> **BRIEF**:
Transcribe all of the records, leaving out any pictures.

> **SOURCE INFORMATION**:
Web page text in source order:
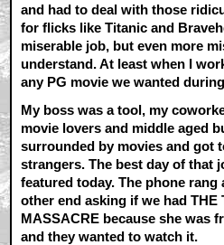
and had to deal with those
for flicks like Titanic and
miserable job, but even more
understand. At least when I
any PG movie we wanted
My boss was a tool, my
movie lovers and middle aged
surrounded by movies and got
strangers. The best day of that
featured today. The phone rang
other end asking if we had THE
MASSACRE because she was
and they wanted to watch it.
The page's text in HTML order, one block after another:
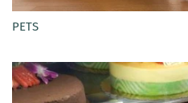
PETS
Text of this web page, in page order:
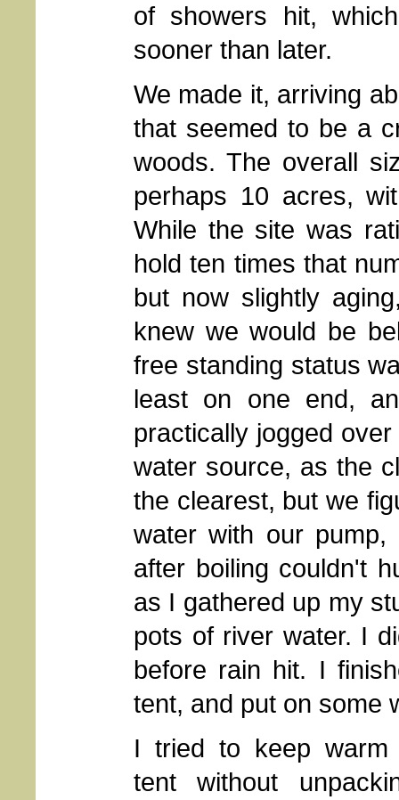
of showers hit,
sooner than later.
We made it, arriving
that seemed to be a
woods. The overall
perhaps 10 acres,
While the site was
hold ten times that
but now slightly
knew we would be
free standing status
least on one end,
practically jogged
water source, as the
the clearest, but we
water with our
after boiling couldn't
as I gathered up my
pots of river water. I
before rain hit. I
tent, and put on some
I tried to keep
tent without

> **REPLY**:
Web page text in source order:
and had to deal with those
for flicks like Titanic and
miserable job, but even more
understand. At least when I
any PG movie we wanted
My boss was a tool, my
movie lovers and middle aged
surrounded by movies and got
strangers. The best day of that
featured today. The phone rang
other end asking if we had THE
MASSACRE because she was
and they wanted to watch it.
The page's text in HTML order, one block after another:
PETS
Text of this web page, in page order:
of showers hit,
sooner than later.
We made it, arriving
that seemed to be a
woods. The overall
perhaps 10 acres,
While the site was
hold ten times that
but now slightly
knew we would be
free standing status
least on one end,
practically jogged
water source, as the
the clearest, but we
water with our
after boiling couldn't
as I gathered up my
pots of river water. I
before rain hit. I
tent, and put on some
I tried to keep
tent without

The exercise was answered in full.